2) É apresentada como uma ferramenta para fazer a manutenção da sociabilidade em um contexto de relações individualizadas, o que se evidencia ao longo de todo o filme com as já mencionadas multidões solitárias, caminhando sozinhas totalmente voltadas para seus aparelhos. A tecnologia, então, é quem proporciona e media as interações desses sujeitos, poupando-os de ter que sair de suas “bolhas”;

3) Também é apresentada como ferramenta otimizadora do tempo, no sentido de levar o indivíduo a aproveitar seu tempo em toda sua potencialidade. É fácil perceber essa noção no filme, uma vez que, poucas vezes veremos os personagens apenas interagindo com pessoas ou simplesmente aproveitando um momento a sós com eles mesmos ou com os espaços que os cercam (no sentido de não haver nenhuma tecnologia mediando tais experiências). As cenas mais comuns são como as de Theodore ouvindo seus e-mails enquanto caminha na rua ou lendo notícias enquanto está no metrô. A tecnologia, portanto, atua aqui como uma mediadora da relação dos sujeitos com o tempo, otimizando-o e inserindo os indivíduos ainda mais na lógica do ritmo super acelerado, do fluxo frenético de informações e dos estímulos incessantes;

4) Por fim, é apresentada como uma alternativa para a otimização das próprias potencialidades dos sujeitos, no sentido de expandir suas possibilidades de ser e atuar no mundo. Essa proposta fica evidente no discurso do comercial do Sistema Operacional de Inteligência Artificial que Theodore adquire, o OS1. A propaganda se dirige ao público com as seguintes indagações: “Quem você é? O que você pode ser? Que possibilidades existem?

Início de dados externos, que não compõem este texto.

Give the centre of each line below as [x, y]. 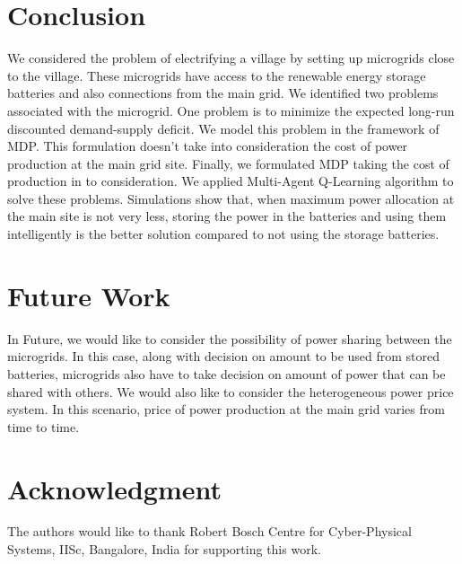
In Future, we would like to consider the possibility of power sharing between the [230, 338]
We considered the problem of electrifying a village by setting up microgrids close [231, 58]
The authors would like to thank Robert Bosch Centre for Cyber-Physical [209, 531]
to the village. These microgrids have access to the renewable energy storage [217, 75]
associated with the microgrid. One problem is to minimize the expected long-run [231, 110]
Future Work [89, 295]
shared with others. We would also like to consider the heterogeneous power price [231, 391]
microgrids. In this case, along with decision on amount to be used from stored [224, 356]
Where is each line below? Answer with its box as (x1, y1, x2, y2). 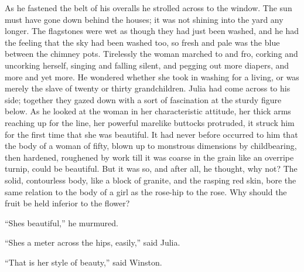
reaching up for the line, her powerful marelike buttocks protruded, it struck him (5, 116, 295, 128)
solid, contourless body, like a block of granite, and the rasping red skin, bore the (5, 174, 296, 186)
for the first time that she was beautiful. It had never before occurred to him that (5, 128, 298, 140)
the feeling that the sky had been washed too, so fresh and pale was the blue (5, 36, 280, 48)
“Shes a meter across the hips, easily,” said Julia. (5, 236, 180, 249)
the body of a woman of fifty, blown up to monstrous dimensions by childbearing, (5, 140, 297, 152)
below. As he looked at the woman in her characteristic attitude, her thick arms (5, 105, 291, 117)
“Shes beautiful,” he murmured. (5, 216, 118, 229)
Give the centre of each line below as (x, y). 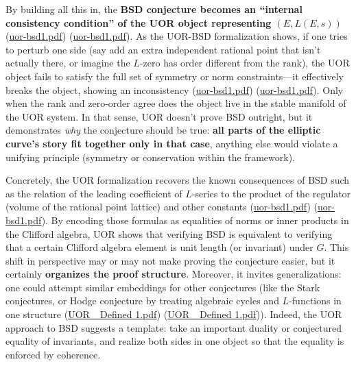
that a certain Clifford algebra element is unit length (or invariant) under (159, 247)
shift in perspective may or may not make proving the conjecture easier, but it (170, 260)
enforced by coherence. (53, 354)
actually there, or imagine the (68, 63)
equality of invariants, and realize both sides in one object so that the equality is (175, 341)
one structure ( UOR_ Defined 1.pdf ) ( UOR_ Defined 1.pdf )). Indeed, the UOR (174, 314)
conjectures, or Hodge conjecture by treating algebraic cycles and (142, 301)
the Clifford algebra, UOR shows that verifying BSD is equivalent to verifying (169, 233)
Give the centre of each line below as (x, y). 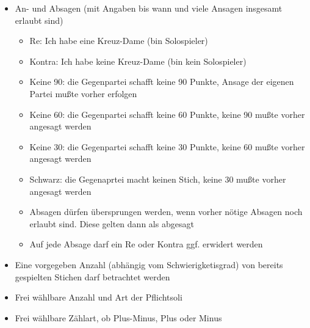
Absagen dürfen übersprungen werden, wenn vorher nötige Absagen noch (166, 212)
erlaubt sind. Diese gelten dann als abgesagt (112, 223)
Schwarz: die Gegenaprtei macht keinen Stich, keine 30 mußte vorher (158, 179)
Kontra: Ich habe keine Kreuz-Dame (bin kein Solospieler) (138, 61)
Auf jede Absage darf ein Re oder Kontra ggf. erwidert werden (146, 244)
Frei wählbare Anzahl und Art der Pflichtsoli (99, 297)
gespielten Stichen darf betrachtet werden (92, 276)
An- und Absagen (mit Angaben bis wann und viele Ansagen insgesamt (149, 8)
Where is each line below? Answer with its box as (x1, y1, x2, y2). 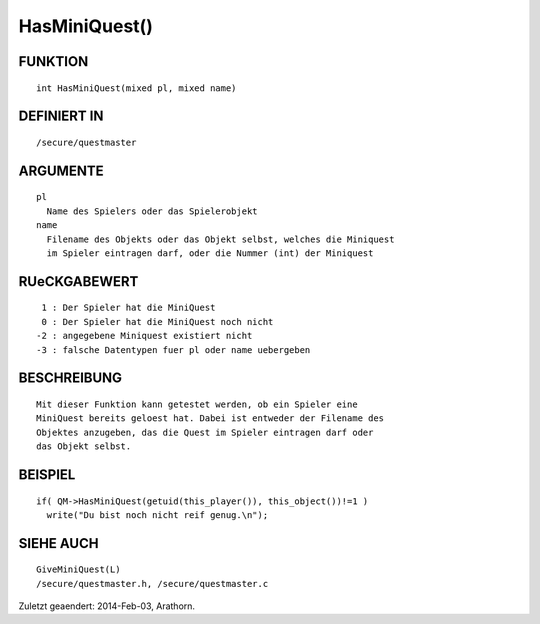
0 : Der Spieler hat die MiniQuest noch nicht (41, 316, 274, 327)
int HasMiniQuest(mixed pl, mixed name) (36, 82, 237, 94)
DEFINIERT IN (18, 108, 104, 125)
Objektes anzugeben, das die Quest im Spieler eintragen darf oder (36, 426, 374, 438)
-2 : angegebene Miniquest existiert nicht (36, 330, 253, 342)
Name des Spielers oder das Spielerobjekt (46, 205, 259, 217)
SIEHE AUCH (18, 535, 99, 552)
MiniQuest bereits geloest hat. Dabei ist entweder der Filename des (36, 413, 385, 424)
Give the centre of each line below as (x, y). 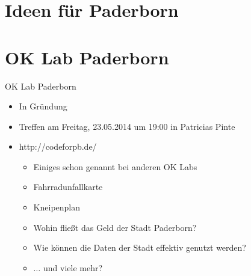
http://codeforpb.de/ (58, 146)
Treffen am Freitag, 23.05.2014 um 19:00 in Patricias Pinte (127, 126)
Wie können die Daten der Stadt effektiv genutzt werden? (140, 247)
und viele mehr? (73, 267)
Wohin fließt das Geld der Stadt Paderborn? (115, 227)
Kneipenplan (57, 207)
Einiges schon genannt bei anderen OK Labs (115, 166)
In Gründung (43, 106)

O que tem lá fora?”. As ideias de explorar as extensões que podem ser “anexadas” aos sujeitos e de expandir e otimizar a concepção de indivíduo ficam notórias e remetem, inclusive, à noção do corpo como máquina de alta performance, a qual precisa sempre acompanhar o ritmo da produção, do fluxo de informações e das atuações na sociedade enquanto sujeito que tem de performar a todo momento.